Task requirements - What lines of the data below hold "frame"? Show them.

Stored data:
:::

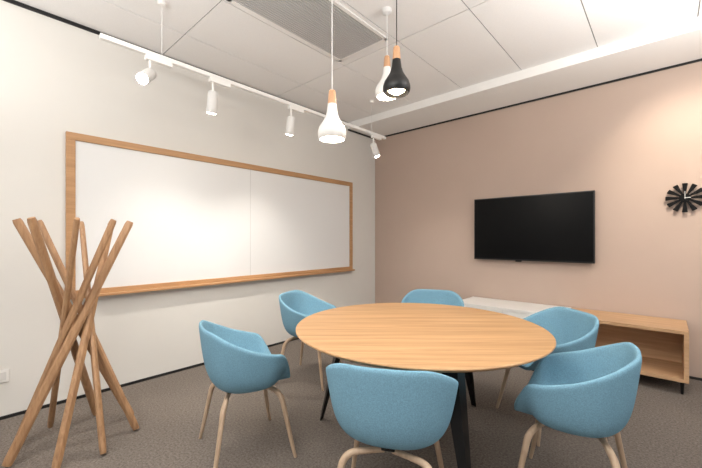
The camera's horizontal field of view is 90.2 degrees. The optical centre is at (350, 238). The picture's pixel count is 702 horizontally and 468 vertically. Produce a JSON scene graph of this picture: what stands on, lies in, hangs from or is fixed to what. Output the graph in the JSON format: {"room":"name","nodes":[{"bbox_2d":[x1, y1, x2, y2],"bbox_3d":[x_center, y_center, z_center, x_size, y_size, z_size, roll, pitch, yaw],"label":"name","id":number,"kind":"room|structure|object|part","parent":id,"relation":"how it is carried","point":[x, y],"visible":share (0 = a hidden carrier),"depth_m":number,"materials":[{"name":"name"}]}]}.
{"room":"meeting room","nodes":[
{"label":"meeting room","id":0,"kind":"room"},
{"bbox_2d":[0,0,374,416],"bbox_3d":[-1.884,-0.300,3.318,0.120,3.200,6.920,0,0,42],"label":"wall","id":1,"kind":"structure","parent":0,"point":[57,77],"depth_m":3.07,"materials":[{"name":"white paint"}]},
{"bbox_2d":[0,369,8,382],"bbox_3d":[-2.517,0.990,2.515,0.012,0.090,0.090,0,0,42],"label":"wall socket","id":2,"kind":"object","parent":1,"relation":"attached to","point":[4,374],"visible":1,"depth_m":2.52,"materials":[{"name":"white paint"}]},
{"bbox_2d":[0,338,298,419],"bbox_3d":[-1.875,1.289,3.229,0.012,0.022,6.800,0,0,42],"label":"baseboard","id":3,"kind":"structure","parent":1,"relation":"attached to","point":[278,343],"depth_m":3.13,"materials":[{"name":"black"}]},
{"bbox_2d":[3,0,347,122],"bbox_3d":[-2.096,-1.736,2.984,0.012,0.028,6.140,0,0,42],"label":"trim","id":4,"kind":"structure","parent":1,"relation":"attached to","point":[14,2],"depth_m":2.81,"materials":[{"name":"black"}]},
{"bbox_2d":[65,131,354,298],"bbox_3d":[-1.104,-0.190,4.029,0.083,1.330,3.410,0,0,42],"label":"whiteboard","id":5,"kind":"object","parent":1,"relation":"attached to","point":[198,220],"visible":0.79,"depth_m":3.54,"materials":[{"name":"white plastic"}]},
{"bbox_3d":[-2.246,-0.190,2.802,0.028,1.210,0.060,0,0,42],"label":"frame","id":6,"kind":"part","parent":5,"relation":"part of","materials":[{"name":"brown wood"}]},
{"bbox_3d":[-1.125,-0.825,4.047,0.028,0.060,3.410,0,0,42],"label":"frame","id":7,"kind":"part","parent":5,"relation":"part of","materials":[{"name":"brown wood"}]},
{"bbox_2d":[70,269,354,298],"bbox_3d":[-1.094,0.465,4.019,0.055,0.020,3.390,0,0,42],"label":"tray","id":8,"kind":"object","parent":5,"relation":"on","point":[303,273],"depth_m":3.63,"materials":[{"name":"brown wood"}]},
{"bbox_3d":[-1.125,0.445,4.047,0.028,0.060,3.410,0,0,42],"label":"frame","id":9,"kind":"part","parent":5,"relation":"part of","materials":[{"name":"brown wood"}]},
{"bbox_3d":[-0.004,-0.190,5.292,0.028,1.210,0.060,0,0,42],"label":"frame","id":10,"kind":"part","parent":5,"relation":"part of","materials":[{"name":"brown wood"}]},
{"bbox_2d":[348,129,375,139],"bbox_3d":[0.179,-1.644,5.510,0.012,0.022,0.660,0,0,42],"label":"trim","id":11,"kind":"structure","parent":1,"relation":"attached to","point":[348,129],"depth_m":5.48,"materials":[{"name":"black"}]},
{"bbox_2d":[0,339,701,467],"bbox_3d":[0.053,1.330,1.493,5.200,0.060,6.800,0,0,42],"label":"floor","id":12,"kind":"structure","parent":0,"point":[663,429],"depth_m":2.36,"materials":[{"name":"carpet"}]},
{"bbox_2d":[1,217,138,467],"bbox_3d":[-1.781,0.585,2.277,0.664,1.426,0.644,0,0,7],"label":"coat stand","id":13,"kind":"object","parent":12,"relation":"on","point":[72,324],"visible":1,"depth_m":2.19,"materials":[{"name":"brown wood"}]},
{"bbox_2d":[199,320,296,467],"bbox_3d":[-0.662,0.907,2.182,0.520,0.791,0.594,0,0,-30],"label":"armchair","id":14,"kind":"object","parent":12,"relation":"on","point":[235,361],"visible":1,"depth_m":1.96,"materials":[{"name":"blue fabric"}]},
{"bbox_3d":[-0.865,1.106,2.231,0.276,0.394,0.050,0,0,30],"label":"leg","id":15,"kind":"part","parent":14,"relation":"part of","materials":[{"name":"brown wood"}]},
{"bbox_3d":[-0.717,1.106,1.980,0.050,0.394,0.276,0,0,-1],"label":"leg","id":16,"kind":"part","parent":14,"relation":"part of","materials":[{"name":"brown wood"}]},
{"bbox_3d":[-0.598,1.106,2.388,0.050,0.394,0.276,0,0,-1],"label":"leg","id":17,"kind":"part","parent":14,"relation":"part of","materials":[{"name":"brown wood"}]},
{"bbox_3d":[-0.451,1.106,2.137,0.276,0.394,0.050,0,0,30],"label":"leg","id":18,"kind":"part","parent":14,"relation":"part of","materials":[{"name":"brown wood"}]},
{"bbox_2d":[275,290,341,390],"bbox_3d":[-0.387,0.907,3.306,0.520,0.791,0.594,0,0,18],"label":"armchair","id":19,"kind":"object","parent":12,"relation":"on","point":[295,305],"visible":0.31,"depth_m":3.40,"materials":[{"name":"blue fabric"}]},
{"bbox_3d":[-0.575,1.106,3.216,0.276,0.394,0.050,0,0,-42],"label":"leg","id":20,"kind":"part","parent":19,"relation":"part of","materials":[{"name":"brown wood"}]},
{"bbox_3d":[-0.483,1.106,3.491,0.050,0.394,0.276,0,0,-11],"label":"leg","id":21,"kind":"part","parent":19,"relation":"part of","materials":[{"name":"brown wood"}]},
{"bbox_3d":[-0.281,1.106,3.118,0.050,0.394,0.276,0,0,-11],"label":"leg","id":22,"kind":"part","parent":19,"relation":"part of","materials":[{"name":"brown wood"}]},
{"bbox_2d":[326,363,457,467],"bbox_3d":[0.188,0.907,1.622,0.594,0.791,0.520,0,0,14],"label":"armchair","id":23,"kind":"object","parent":12,"relation":"on","point":[394,411],"visible":1,"depth_m":1.40,"materials":[{"name":"blue fabric"}]},
{"bbox_3d":[0.087,1.106,1.813,0.276,0.394,0.050,0,0,44],"label":"leg","id":24,"kind":"part","parent":23,"relation":"part of","materials":[{"name":"brown wood"}]},
{"bbox_3d":[0.009,1.106,1.513,0.276,0.394,0.050,0,0,-15],"label":"leg","id":25,"kind":"part","parent":23,"relation":"part of","materials":[{"name":"brown wood"}]},
{"bbox_3d":[0.189,0.908,1.626,0.192,0.020,0.224,0,0,-23],"label":"under plate","id":26,"kind":"part","parent":23,"relation":"part of","materials":[{"name":"black metal"}]},
{"bbox_3d":[0.291,1.106,1.440,0.276,0.394,0.050,0,0,44],"label":"leg","id":27,"kind":"part","parent":23,"relation":"part of","materials":[{"name":"brown wood"}]},
{"bbox_3d":[0.368,1.106,1.740,0.276,0.394,0.050,0,0,-15],"label":"leg","id":28,"kind":"part","parent":23,"relation":"part of","materials":[{"name":"brown wood"}]},
{"bbox_2d":[296,303,555,467],"bbox_3d":[0.432,0.929,2.288,1.570,0.741,1.570,0,0,42],"label":"meeting table","id":29,"kind":"object","parent":12,"relation":"on","point":[456,342],"visible":1,"depth_m":1.95,"materials":[{"name":"brown wood"}]},
{"bbox_3d":[-0.124,0.948,2.491,0.216,0.705,0.136,0,0,20],"label":"leg","id":30,"kind":"part","parent":29,"relation":"part of","materials":[{"name":"black metal"}]},
{"bbox_3d":[0.535,0.948,1.706,0.136,0.705,0.216,0,0,-10],"label":"leg","id":31,"kind":"part","parent":29,"relation":"part of","materials":[{"name":"black metal"}]},
{"bbox_3d":[0.872,0.948,2.675,0.135,0.705,0.223,0,0,42],"label":"leg","id":32,"kind":"part","parent":29,"relation":"part of","materials":[{"name":"black metal"}]},
{"bbox_2d":[401,289,463,306],"bbox_3d":[0.763,0.907,3.309,0.594,0.791,0.520,0,0,18],"label":"armchair","id":33,"kind":"object","parent":12,"relation":"on","point":[430,296],"visible":0.11,"depth_m":3.52,"materials":[{"name":"blue fabric"}]},
{"bbox_2d":[496,307,607,446],"bbox_3d":[1.385,0.907,2.470,0.520,0.791,0.594,0,0,-6],"label":"armchair","id":34,"kind":"object","parent":12,"relation":"on","point":[572,329],"visible":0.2,"depth_m":2.53,"materials":[{"name":"blue fabric"}]},
{"bbox_3d":[1.211,1.106,2.598,0.050,0.394,0.276,0,0,-35],"label":"leg","id":35,"kind":"part","parent":34,"relation":"part of","materials":[{"name":"brown wood"}]},
{"bbox_3d":[1.242,1.106,2.309,0.051,0.394,0.276,0,0,23],"label":"leg","id":36,"kind":"part","parent":34,"relation":"part of","materials":[{"name":"brown wood"}]},
{"bbox_2d":[463,296,688,394],"bbox_3d":[2.193,1.030,3.751,2.040,0.540,0.540,0,0,42],"label":"sideboard","id":37,"kind":"object","parent":12,"relation":"on","point":[663,343],"visible":0.36,"depth_m":3.37,"materials":[{"name":"brown wood"}]},
{"bbox_3d":[1.469,0.975,4.053,0.554,0.364,0.020,0,0,42],"label":"door","id":38,"kind":"part","parent":37,"relation":"part of","materials":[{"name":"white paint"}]},
{"bbox_3d":[1.885,0.975,3.678,0.554,0.364,0.020,0,0,42],"label":"door","id":39,"kind":"part","parent":37,"relation":"part of","materials":[{"name":"white paint"}]},
{"bbox_2d":[514,342,641,467],"bbox_3d":[1.106,0.907,1.737,0.520,0.791,0.594,0,0,37],"label":"armchair","id":40,"kind":"object","parent":12,"relation":"on","point":[592,392],"visible":1,"depth_m":1.56,"materials":[{"name":"blue fabric"}]},
{"bbox_3d":[0.891,1.106,1.716,0.276,0.394,0.050,0,0,-24],"label":"leg","id":41,"kind":"part","parent":40,"relation":"part of","materials":[{"name":"brown wood"}]},
{"bbox_3d":[1.065,1.106,1.948,0.050,0.394,0.276,0,0,8],"label":"leg","id":42,"kind":"part","parent":40,"relation":"part of","materials":[{"name":"brown wood"}]},
{"bbox_3d":[1.139,1.106,1.530,0.050,0.394,0.276,0,0,8],"label":"leg","id":43,"kind":"part","parent":40,"relation":"part of","materials":[{"name":"brown wood"}]},
{"bbox_3d":[1.313,1.106,1.763,0.276,0.394,0.050,0,0,-24],"label":"leg","id":44,"kind":"part","parent":40,"relation":"part of","materials":[{"name":"brown wood"}]},
{"bbox_2d":[15,0,701,121],"bbox_3d":[0.053,-1.825,1.493,5.200,0.150,6.800,0,0,42],"label":"ceiling","id":45,"kind":"structure","parent":0,"point":[446,46],"depth_m":3.02,"materials":[{"name":"paint"}]},
{"bbox_2d":[99,0,385,157],"bbox_3d":[-0.578,-1.390,3.447,0.195,0.720,3.140,0,0,42],"label":"track light","id":46,"kind":"object","parent":45,"relation":"hanging from","point":[144,77],"visible":1,"depth_m":2.85,"materials":[{"name":"white paint"}]},
{"bbox_3d":[-0.599,-1.334,3.466,0.034,0.032,3.140,0,0,42],"label":"rail","id":47,"kind":"part","parent":46,"relation":"part of","materials":[{"name":"white metal"}]},
{"bbox_2d":[227,0,387,61],"bbox_3d":[-0.292,-1.744,2.799,0.580,0.012,1.200,0,0,42],"label":"grille","id":48,"kind":"object","parent":45,"relation":"in","point":[308,21],"depth_m":2.83,"materials":[{"name":"grey metal"}]},
{"bbox_2d":[318,0,345,142],"bbox_3d":[-0.119,-1.188,2.199,0.180,1.125,0.180,0,0,42],"label":"pendant lamp","id":49,"kind":"object","parent":45,"relation":"hanging from","point":[331,130],"visible":1,"depth_m":2.16,"materials":[{"name":"white paint"}]},
{"bbox_3d":[-0.119,-0.737,2.199,0.180,0.224,0.180,0,0,42],"label":"lamp shade","id":50,"kind":"part","parent":49,"relation":"part of","materials":[{"name":"white paint"}]},
{"bbox_3d":[-0.119,-0.680,2.199,0.116,0.110,0.116,0,0,42],"label":"bulb","id":51,"kind":"part","parent":49,"relation":"part of","materials":[{"name":"beige glass"}]},
{"bbox_3d":[-0.119,-1.337,2.199,0.006,0.825,0.006,0,0,42],"label":"cord","id":52,"kind":"part","parent":49,"relation":"part of","materials":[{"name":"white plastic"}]},
{"bbox_2d":[375,7,395,100],"bbox_3d":[0.275,-1.417,2.670,0.180,0.665,0.180,0,0,42],"label":"pendant lamp","id":53,"kind":"object","parent":45,"relation":"hanging from","point":[386,11],"visible":0.61,"depth_m":2.65,"materials":[{"name":"white paint"}]},
{"bbox_3d":[0.275,-1.197,2.670,0.180,0.224,0.180,0,0,42],"label":"lamp shade","id":54,"kind":"part","parent":53,"relation":"part of","materials":[{"name":"white paint"}]},
{"bbox_2d":[383,0,409,97],"bbox_3d":[0.299,-1.353,2.299,0.180,0.795,0.180,0,0,42],"label":"pendant lamp","id":55,"kind":"object","parent":45,"relation":"hanging from","point":[396,85],"visible":1,"depth_m":2.27,"materials":[{"name":"black paint"}]},
{"bbox_3d":[0.299,-1.067,2.299,0.180,0.224,0.180,0,0,42],"label":"lamp shade","id":56,"kind":"part","parent":55,"relation":"part of","materials":[{"name":"black paint"}]},
{"bbox_3d":[0.299,-1.502,2.299,0.006,0.495,0.006,0,0,42],"label":"cord","id":57,"kind":"part","parent":55,"relation":"part of","materials":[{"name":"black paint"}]},
{"bbox_3d":[0.299,-1.010,2.299,0.116,0.110,0.116,0,0,42],"label":"bulb","id":58,"kind":"part","parent":55,"relation":"part of","materials":[{"name":"beige glass"}]},
{"bbox_2d":[375,61,701,377],"bbox_3d":[2.368,-0.300,4.064,5.200,3.200,0.120,0,0,42],"label":"wall","id":59,"kind":"structure","parent":0,"point":[630,141],"depth_m":3.90,"materials":[{"name":"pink paint"}]},
{"bbox_2d":[348,16,701,136],"bbox_3d":[2.107,-1.704,3.775,5.200,0.099,0.660,0,0,42],"label":"ceiling beam","id":60,"kind":"structure","parent":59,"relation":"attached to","point":[681,42],"depth_m":3.61,"materials":[{"name":"white paint"}]},
{"bbox_2d":[474,190,594,263],"bbox_3d":[2.114,-0.120,4.156,1.300,0.790,0.080,0,0,42],"label":"television","id":61,"kind":"object","parent":59,"relation":"attached to","point":[554,227],"visible":1,"depth_m":4.05,"materials":[{"name":"black"}]},
{"bbox_2d":[385,58,701,136],"bbox_3d":[2.324,-1.645,4.016,5.200,0.020,0.012,0,0,42],"label":"trim","id":62,"kind":"structure","parent":59,"relation":"attached to","point":[697,60],"depth_m":3.94,"materials":[{"name":"black"}]},
{"bbox_2d":[665,183,701,211],"bbox_3d":[3.120,-0.385,3.271,0.272,0.272,0.044,0,0,42],"label":"wall clock","id":63,"kind":"object","parent":59,"relation":"attached to","point":[685,197],"visible":1,"depth_m":3.26,"materials":[{"name":"black plastic"}]},
{"bbox_2d":[689,376,701,380],"bbox_3d":[2.328,1.289,4.011,5.188,0.022,0.012,0,0,42],"label":"baseboard","id":64,"kind":"structure","parent":59,"relation":"attached to","point":[690,377],"depth_m":3.23,"materials":[{"name":"black"}]}
]}

:::

Finished exercise -
{"bbox_3d":[-2.246,-0.190,2.802,0.028,1.210,0.060,0,0,42],"label":"frame","id":6,"kind":"part","parent":5,"relation":"part of","materials":[{"name":"brown wood"}]},
{"bbox_3d":[-1.125,-0.825,4.047,0.028,0.060,3.410,0,0,42],"label":"frame","id":7,"kind":"part","parent":5,"relation":"part of","materials":[{"name":"brown wood"}]},
{"bbox_3d":[-1.125,0.445,4.047,0.028,0.060,3.410,0,0,42],"label":"frame","id":9,"kind":"part","parent":5,"relation":"part of","materials":[{"name":"brown wood"}]},
{"bbox_3d":[-0.004,-0.190,5.292,0.028,1.210,0.060,0,0,42],"label":"frame","id":10,"kind":"part","parent":5,"relation":"part of","materials":[{"name":"brown wood"}]},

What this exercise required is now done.